Au soir, il rencontra les Trarzas.

Il connaissait bien l'Afrique et tenait en piètre estime ses habitants. Il aurait dit volontiers comme les Ouolofs : Si tu croises sur ton chemin un Maure et une vipère, tue le Maure. Mais, dans son terrible abandon, qu'eût-il pu faire de mieux que de se confier à eux ? Il leur demanda, en arabe, au nom du grand Prophète, d'avoir pitié d'un naufragé, de lui accorder l'hospitalité et des secours.

On l'accueillit assez bien : mais, comme en prenant ses effets, on ouvrait le paquet mystérieux, ce furent des cris d'horreur, d'indignation, de colère. Voilà Guérin frappé, insulté, garrotté, et conduit comme un assassin à la tente du roi, nommé Mohammed Abdallah.

Le caporal, qui avait fait quelque dix-huit ans auparavant la campagne d'Égypte, ne se laissa pas déconcerter. Il répondit clairement à l'interrogatoire du cheick, raconta ses malheurs, exposa son serment. Il sut se faire respecter en évoquant le souvenir de son général, le grand Bonaparte, que le Maure connaissait et qu'il nommait gravement le sultan Kebir. Au courant des mœurs arabes, il se concilia la faveur de ses hôtes en parlant pieusement d'Allah et de leurs croyances, en demandant à se mêler à leurs prières. Bref, on lui promit de le conduire jusqu'au Sénégal, et on lui accorda de conserver avec lui les restes desséchés de la malheureuse Clotilde.

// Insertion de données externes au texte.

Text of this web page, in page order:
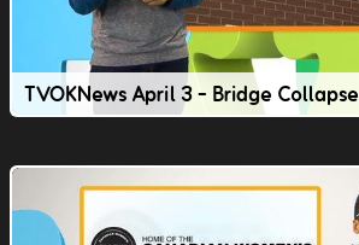
TVOKNews April 3 - Bridge Collapse
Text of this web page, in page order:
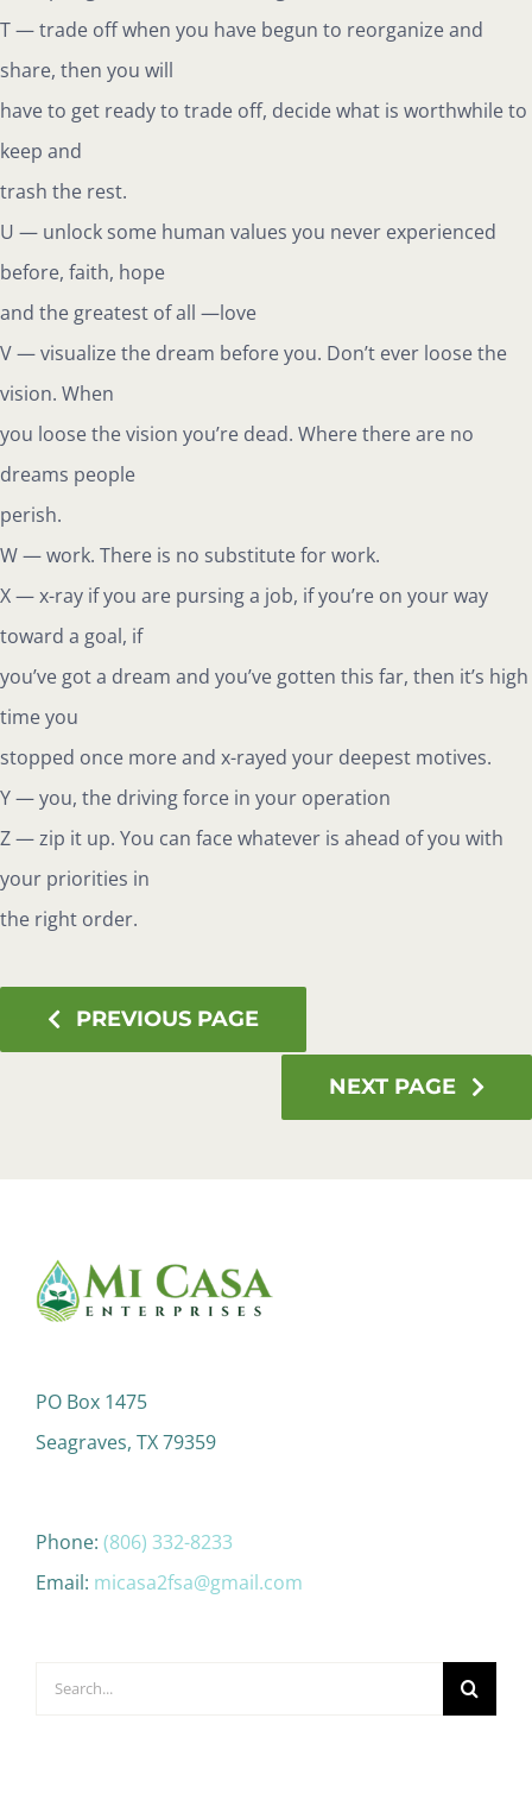
T — trade off when you have begun to reorganize and
share, then you will
have to get ready to trade off, decide what is worthwhile to
keep and
trash the rest.
U — unlock some human values you never experienced
before, faith, hope
and the greatest of all —love
V — visualize the dream before you. Don’t ever loose the
vision. When
you loose the vision you’re dead. Where there are no
dreams people
perish.
W — work. There is no substitute for work.
X — x-ray if you are pursing a job, if you’re on your way
toward a goal, if
you’ve got a dream and you’ve gotten this far, then it’s high
time you
stopped once more and x-rayed your deepest motives.
Y — you, the driving force in your operation
Z — zip it up. You can face whatever is ahead of you with
your priorities in
the right order.
PREVIOUS PAGE
NEXT PAGE
PO Box 1475
Seagraves, TX 79359
Phone: (806) 332-8233
Email: micasa2fsa@gmail.com
Search
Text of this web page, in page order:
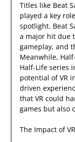
Titles like Beat
played a key
spotlight. Beat
a major hit due
gameplay, and
Meanwhile,
Half-Life series
potential of VR
driven
that VR could
games but also
The Impact of
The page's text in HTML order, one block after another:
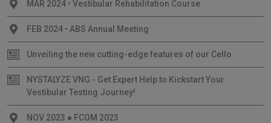
MAR 2024 • Vestibular Rehabilitation Course
FEB 2024 • ABS Annual Meeting
Unveiling the new cutting-edge features of our Cello
NYSTALYZE VNG - Get Expert Help to Kickstart Your
Vestibular Testing Journey!
NOV 2023 ● FCOM 2023
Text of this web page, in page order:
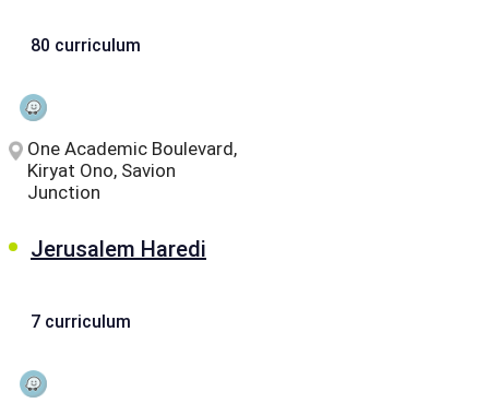
80 curriculum
One Academic Boulevard,
Kiryat Ono, Savion
Junction
Jerusalem Haredi
7 curriculum
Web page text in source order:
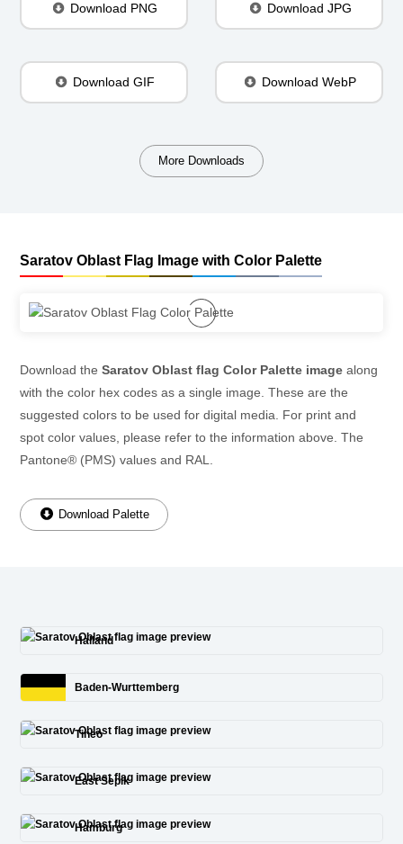
Download PNG Download JPG
Download GIF Download WebP
More Downloads
Saratov Oblast Flag Image with Color Palette
Download the Saratov Oblast flag Color Palette image along
with the color hex codes as a single image. These are the
suggested colors to be used for digital media. For print and
spot color values, please refer to the information above. The
Pantone® (PMS) values and RAL.
Download Palette
Halland
Baden-Wurttemberg
Tineo
East Sepik
Hamburg
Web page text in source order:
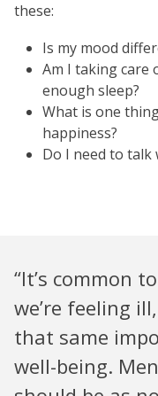
these:
Is my mood
Am I taking care
enough sleep?
What is one
happiness?
Do I need to talk
“It’s common
we’re feeling
that same
well-being.
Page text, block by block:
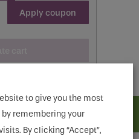
Apply coupon
to give you the most
remembering your
By clicking “Accept”,
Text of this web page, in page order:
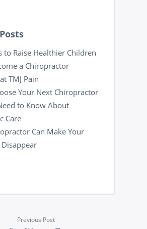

N'est-ce pas un des plus horribles épisodes de ce désastre que l'aventure macabre de ce malheureux soldat traînant dans le désert ses pas chancelants, vivant la vie atroce et dégradée d'un esclave, et emportant sous un furieux soleil, à travers les sables brûlants, cette tête à demi rongée, seul souvenir de ce que la vie, la cruelle vie, avait pu lui donner de meilleur ? Il agonisait, mais, jusqu'au bout, il tiendrait son serment. Quelle grandeur sauvage, à côté de la veulerie de tant de chefs !

... Après un mois de pérégrinations dans le désert, où il avait passé de tribus en tribus, Guérin, noir et décharné, ses derniers vêtements en haillons, finit par surgir à Saint-Louis, comme le spectre de la défaite de cette lugubre expédition. Il n'avait plus figure humaine et vacillait à chaque pas ; mais il portait toujours à la ceinture un étrange paquet dans un linge sordide et sans couleur.

On ne put que le transférer à l'hôpital. Dix jours après, il y expira, de dysenterie, de fièvre, d'épuisement et de désespoir.

Pour accomplir les dernières volontés de cet humble héros, on l'ensevelit avec la tête de sa Clotilde, qu'il n'avait jamais voulu abandonner.